Hi Sheryl -
If the grid nodes have their capacity configured correctly, there shouldn't be a significant increase in time for the test execution, unless we're measuring very short periods of time (ms).
You'll notice that in the Processing Queue, NCrunch will tend to group tests together in batches. This is done because there is overhead involved in calling into the test framework (i.e. NUnit), so NCrunch will create small groups of tests that can run sequentially in a batch based on their execution time. If the 8 tests you've mentioned each take 50ms to execute, they'll likely be placed in the same batch and run sequentially, as this is much more efficient than trying to separate them and call into the test framework 8 times. The situation changes when the tests have a longer execution time (i.e. 4 seconds). In this case, you'll likely see more batches and less grouping, allowing more concurrency. There are other variables here, such as the duration of any test fixture setup routine, but this is the general idea.

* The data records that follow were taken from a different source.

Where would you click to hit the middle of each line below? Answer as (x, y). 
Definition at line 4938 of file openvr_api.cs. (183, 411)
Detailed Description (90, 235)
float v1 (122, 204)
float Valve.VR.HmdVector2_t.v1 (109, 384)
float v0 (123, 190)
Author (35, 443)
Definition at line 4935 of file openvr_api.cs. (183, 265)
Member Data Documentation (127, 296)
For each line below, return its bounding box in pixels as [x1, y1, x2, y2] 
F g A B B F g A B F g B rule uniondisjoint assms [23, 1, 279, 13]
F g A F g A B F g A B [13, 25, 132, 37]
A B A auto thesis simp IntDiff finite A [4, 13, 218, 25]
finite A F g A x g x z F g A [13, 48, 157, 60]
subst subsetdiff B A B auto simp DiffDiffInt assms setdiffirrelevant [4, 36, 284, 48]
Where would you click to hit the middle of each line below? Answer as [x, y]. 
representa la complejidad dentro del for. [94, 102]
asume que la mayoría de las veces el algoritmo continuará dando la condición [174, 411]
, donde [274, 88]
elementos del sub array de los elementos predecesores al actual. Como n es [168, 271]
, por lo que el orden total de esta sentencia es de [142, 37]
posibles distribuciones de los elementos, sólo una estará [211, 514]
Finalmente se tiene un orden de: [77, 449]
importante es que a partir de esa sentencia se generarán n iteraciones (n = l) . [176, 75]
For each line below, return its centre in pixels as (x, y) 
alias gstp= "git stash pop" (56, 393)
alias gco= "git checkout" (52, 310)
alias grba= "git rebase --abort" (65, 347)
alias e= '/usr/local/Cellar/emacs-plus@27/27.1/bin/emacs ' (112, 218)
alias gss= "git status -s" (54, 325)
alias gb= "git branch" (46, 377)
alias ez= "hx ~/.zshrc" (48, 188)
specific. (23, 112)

So if you're looking at one batch of 8 fast tests in the Processing Queue, then this will always be executed on a single grid node, as it's more efficient to just run the tests together.
If you're looking at say, 4 batches of 2 slower tests each in the Processing Queue, and the first grid node has a capacity of 4 processing threads, then the first node to request work from the client will receive all 4 batches and will run them concurrently. Because the node runs the tests concurrently, there should be little overall difference when compared with other nodes picking up the other batches.

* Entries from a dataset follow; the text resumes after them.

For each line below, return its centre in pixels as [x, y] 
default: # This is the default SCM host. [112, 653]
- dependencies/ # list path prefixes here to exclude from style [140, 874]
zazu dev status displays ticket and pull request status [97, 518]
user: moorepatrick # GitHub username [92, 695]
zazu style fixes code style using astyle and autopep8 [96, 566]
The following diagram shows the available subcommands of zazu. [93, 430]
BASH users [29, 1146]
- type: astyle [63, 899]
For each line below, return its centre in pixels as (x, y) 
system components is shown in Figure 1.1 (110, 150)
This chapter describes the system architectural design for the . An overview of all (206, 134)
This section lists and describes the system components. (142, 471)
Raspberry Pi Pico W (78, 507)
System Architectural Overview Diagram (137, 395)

The only time you may see a significant increase in execution time with this setup is where the grid nodes have been configured for a maximum capacity that is well beyond their actual capability. For example, if you have a low-spec single-CPU VM configured with 8 max processing threads, then this node will try to concurrently execute more tasks than it has the CPU to efficiently process. This will result in a significantly higher overall execution time because the node does not have enough power to meet the demand, and the other nodes are sitting idle.